I'm curious about Cokey. Tom said he Cokey was a good producer. Since he's been breeding from the 70's and has had a heck of a lot of goldens, he thought Cokey was a "producer". Not the best at running field trials, but a producer of great potential puppies. Tom said not all great field trial dogs are "producers", some really don't produce well at all. Sort of a one hit wonder. I'm curious though about Cokey and what caught your eye about him?


----------



## Alaska7133

Also here's the post that Tom and Lynn wrote about Ike and their breeding program at Thistle Rock. It's an interesting read:

It only took them 40 years. Thistle Rocks Red Ike (Ike) won the Tallokas Retriever Club’s Open All Age finishing his Field Championship. An FC does not happen without help and guidance in today’s field trials. 
The journey has been long, and a lot of people deserve a piece of this championship. Tim Landecker force broke Ike before heading to Tim Springer for young dog work. Tim and Lauren Springer specialize in the minor states and Hunt Tests. Ike excelled, and results came quickly. He reached the Derby List with 11 points as a 22-month-old. Within a year, he was a Master Hunter and qualified all age. He ran his first Open at the 2012 St. Louis National Specialty earning a JAM. In winter 2013, we got the call from Tim Springer that Ike progressed into All-Age caliber needing to transition onto Steve Yozamp’s truck. During the summer, our Monday training sessions with our professionals changed from Marine on the St Croix to Watkins area. 
We and all our professionals have never cherry picked the trials we run. We proudly run an extremely challenging Minnesota/Georgia circuit.

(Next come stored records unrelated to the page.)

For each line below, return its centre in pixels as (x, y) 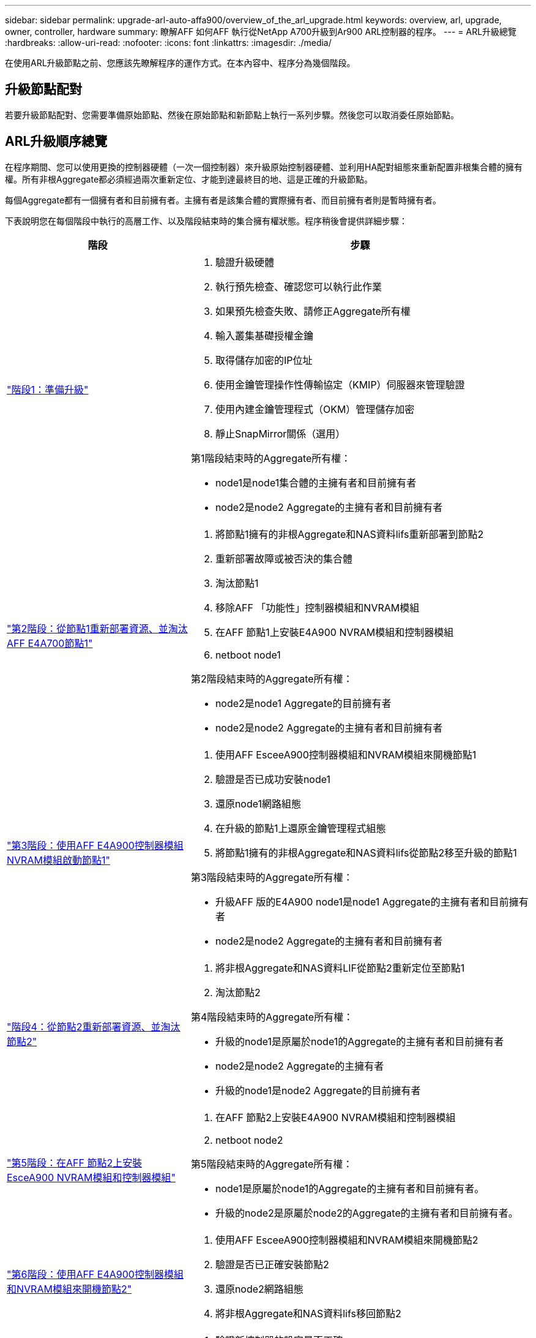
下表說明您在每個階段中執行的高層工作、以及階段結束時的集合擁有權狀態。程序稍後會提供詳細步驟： (206, 221)
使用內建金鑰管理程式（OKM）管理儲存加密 (315, 409)
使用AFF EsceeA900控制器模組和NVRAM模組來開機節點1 (346, 754)
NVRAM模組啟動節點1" (58, 860)
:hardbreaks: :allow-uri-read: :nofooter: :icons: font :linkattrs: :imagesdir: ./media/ (168, 43)
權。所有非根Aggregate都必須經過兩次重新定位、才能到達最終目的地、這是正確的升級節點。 (189, 179)
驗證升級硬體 (244, 262)
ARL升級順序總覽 (56, 142)
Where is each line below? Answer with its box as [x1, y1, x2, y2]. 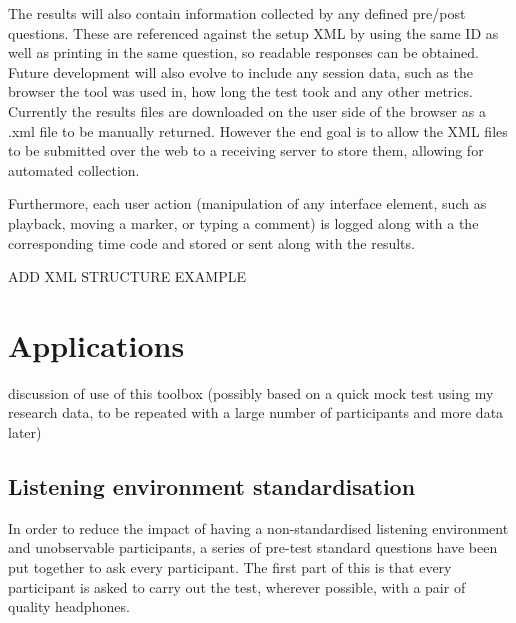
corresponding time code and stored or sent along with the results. [8, 232, 415, 253]
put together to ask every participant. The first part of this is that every [8, 557, 452, 578]
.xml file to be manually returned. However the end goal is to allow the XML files [8, 120, 508, 141]
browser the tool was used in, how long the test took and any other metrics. [8, 81, 473, 102]
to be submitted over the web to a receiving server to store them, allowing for [8, 140, 484, 161]
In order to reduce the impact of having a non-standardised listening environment [8, 517, 509, 538]
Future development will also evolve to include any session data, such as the [8, 61, 473, 82]
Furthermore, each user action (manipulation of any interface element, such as [8, 193, 487, 214]
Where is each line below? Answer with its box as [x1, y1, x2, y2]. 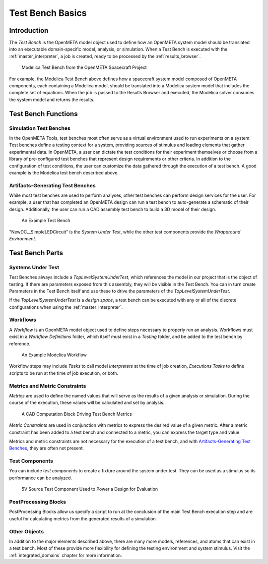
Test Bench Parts [9, 248, 63, 257]
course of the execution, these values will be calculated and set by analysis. [9, 399, 165, 406]
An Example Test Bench [21, 218, 70, 224]
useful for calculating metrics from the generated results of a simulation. [9, 515, 157, 521]
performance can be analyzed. [9, 475, 72, 481]
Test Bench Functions [9, 110, 78, 118]
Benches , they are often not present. [9, 445, 84, 451]
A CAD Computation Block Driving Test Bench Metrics [21, 411, 132, 417]

It is not unusual to see entries exceeding 70-90 dogs in some form of the Open (Limited, Special, Restricted) with several NFC, NAFC, FC/AFC competitors from some of the most talented and high profile professional trainers like Steve Yozamp, Lynn Troy, Dave Rorem, Danny Farmer, Mike Lardy and big amateur trucks like Charlie and Yvonne Hays, Ken Neil, and several others just to name a few. Some of the stiffest competition happens every day in training from the other dogs on the same truck.
Under Tim Springer guidance, Ike finished the Derby at 44% completion rate. According to Retriever Results, with Steve Yozamp in the Open, he currently has 25% completion rate. All this coming from a dog that was born and raised on the Thistle Rock “farm.”


----------



## Bella Floden

Alaska7133 said:


> I'm curious about Cokie. Tom said he Cokie was a good producer. Since he's been breeding from the 70's and has had a heck of a lot of goldens, he thought Cokie was a "producer". Not the best at running field trials, but a producer of great potential puppies. Tom said not all great field trial dogs are "producers", some really don't produce well at all. Sort of a one hit wonder. I'm curious though about Cokie and what caught your eye about him?

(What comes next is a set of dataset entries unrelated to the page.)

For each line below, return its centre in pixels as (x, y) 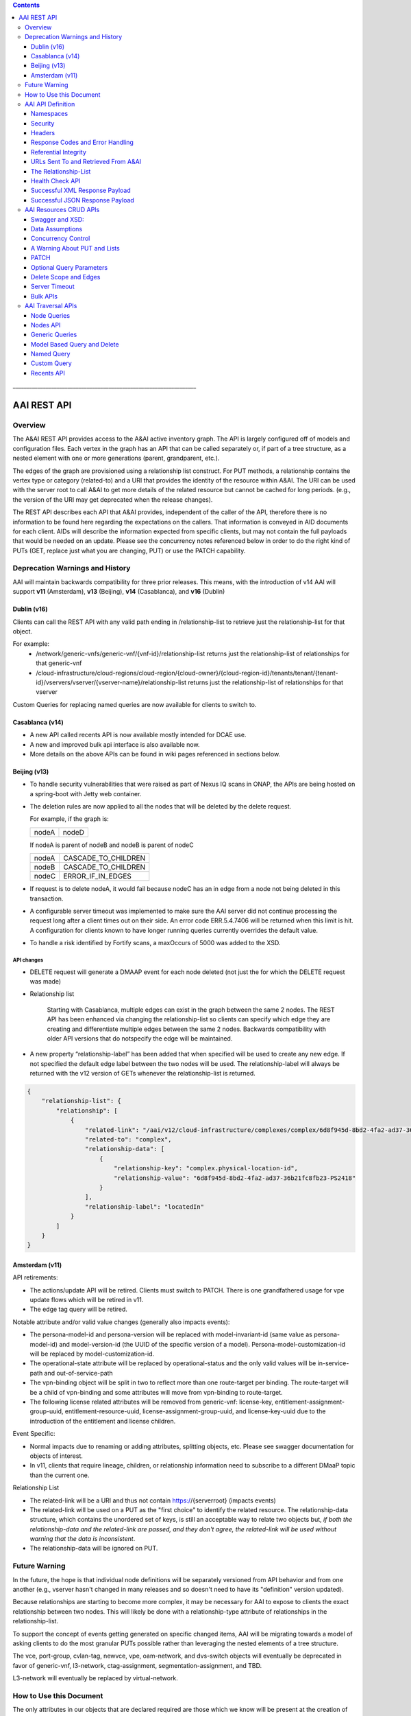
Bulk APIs (45, 296)
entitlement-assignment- (310, 1402)
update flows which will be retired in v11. (87, 1300)
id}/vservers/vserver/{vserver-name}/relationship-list (111, 682)
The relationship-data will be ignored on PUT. (94, 1549)
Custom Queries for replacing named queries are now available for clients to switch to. (135, 704)
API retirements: (35, 1277)
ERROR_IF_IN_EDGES (97, 877)
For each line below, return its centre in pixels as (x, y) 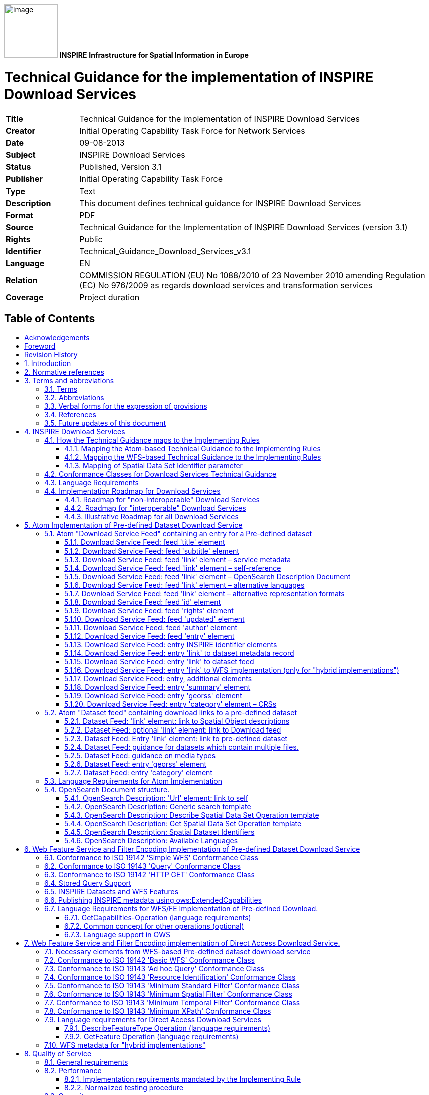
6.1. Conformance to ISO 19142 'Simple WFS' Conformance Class (151, 858)
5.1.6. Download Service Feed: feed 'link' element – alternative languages (184, 585)
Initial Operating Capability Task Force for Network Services (192, 131)
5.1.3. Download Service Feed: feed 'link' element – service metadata (178, 560)
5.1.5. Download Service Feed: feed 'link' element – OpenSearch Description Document (207, 577)
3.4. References (70, 415)
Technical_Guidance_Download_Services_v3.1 (165, 251)
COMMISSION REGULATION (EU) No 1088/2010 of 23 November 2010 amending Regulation (252, 275)

Oh boy that was a long time ago. Cokie was a good looking dog, for one -- muscular, with a pretty nice head on him. He was running master hunt tests around that time, I believe, and was doing well at it. That or he was already MH and was trying to qualify for master nationals -- I'm not sure which. Anyhow, I was looking for good temperaments in studs as a factor. I was looking for a dog that would not just be titled but also good tempered. I had heard about some dogs getting snippy and didn't want aggression introduced into puppies. His pro at the time recommended him for his temperament. However, he was a PRA-prcd carrier, as was my female at the time, so I had to forego the thought of breeding her to him. I really like that Ike is clear and also good tempered. Hopefully that continues to carry on!


----------



## Bella Floden

jennwinning said:


> Oh boy that was a long time ago. Cokie was a good looking dog, for one -- muscular, with a pretty nice head on him. He was running master hunt tests around that time, I believe, and was doing well at it. That or he was already MH and was trying to qualify for master nationals -- I'm not sure which. Anyhow, I was looking for good temperaments in studs as a factor. I was looking for a dog that would not just be titled but also good tempered. I had heard about some dogs getting snippy and didn't want aggression introduced into puppies. His pro at the time recommended him for his temperament. However, he was a PRA-prcd carrier, as was my female at the time, so I had to forego the thought of breeding her to him. I really like that Ike is clear and also good tempered. Hopefully that continues to carry on!


And maybe all that plus he was this gorgeous, long redhead in a sea of black labs training together? :grin2:


----------



## Alaska7133

jennwinning said:


> And maybe all that plus he was this gorgeous, long redhead in a sea of black labs training together? :grin2:


My boy Riot's littermate sister Winnie, has been bred to Ike. I think those will be some really nice pups if you are looking....


----------



## Bella Floden

I will probably keep one from my own bred with Ike (she is due in April), but I PM'd you... would love to more about Riot as he is somewhat related to Bella with Bro lines and I have considered pairing with Jake lines. Thinking perhaps with a future female. Just wondering more about how you like Riot's breeding. I had also tried Pez with Jake, but they didn't take a long time ago. Would have been neat to see how that would have been!


----------